Some European airlines are beginning to share the impact of the Trump Administration’s trade wars, with one airline reporting slowing demand and another reporting no change.
Reuters reported that British airline Virgin Atlantic is seeing a slowing demand in the United States after a strong beginning to the year.
In contrast, the CFO of German airline Lufthansa told the newspaper Boersen-Zeitung that the airline hasn’t experienced a decline in bookings to and from the United States.
“Our important transatlantic business continues to look very good,” said Till Streichert of Lufthansa.
Germany was one of several European countries that recently updated its travel advice for citizens heading to the United States after several Germans were detained without cause at entry to the United States.

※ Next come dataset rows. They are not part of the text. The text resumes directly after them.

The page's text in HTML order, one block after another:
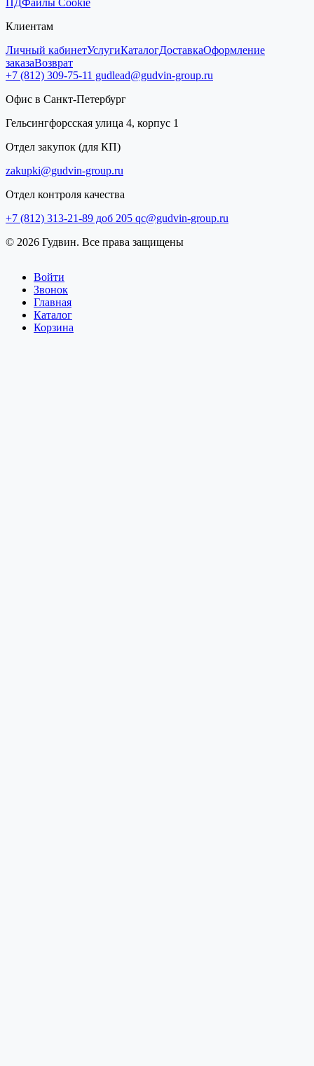
ПД Файлы Cookie
Клиентам
Личный кабинетУслугиКаталогДоставкаОформление
заказаВозврат
+7 (812) 309-75-11 gudlead@gudvin-group.ru
Офис в Санкт-Петербург
Гельсингфорсская улица 4, корпус 1
Отдел закупок (для КП)
zakupki@gudvin-group.ru
Отдел контроля качества
+7 (812) 313-21-89 доб 205 qc@gudvin-group.ru
© 2026 Гудвин. Все права защищены
Войти
Звонок
Главная
Каталог
Корзина

Several airlines within the United States reassessed and lowered their profit forecasts for at least the first quarter of 2025, largely due to the prospect of economic pressures caused by the trade wars and recent safety concerns within the American airspace. A Tourism Economics report found that an escalating trade war could cost the United States billions in tourism spending.
Canadian airline WestJet also noted that the trade war and “Buy Canada” movement is already discouraging Canadians from visiting the United States.
A new report from IATA also found that in February, when air passenger demand reached record levels for every other region of the world, it decreased in North America, mainly due to “the current concerns of US consumers regarding policy and economic factors.”
Still, IATA’s Director General, Willie Walsh, didn’t express concern about the trade war impacting travel: “It’s additional uncertainty which we never welcome but we’ve always been able to manage.”
He said the Trump Administration will likely encourage consolidation, which he thinks would be a “net positive” for airlines.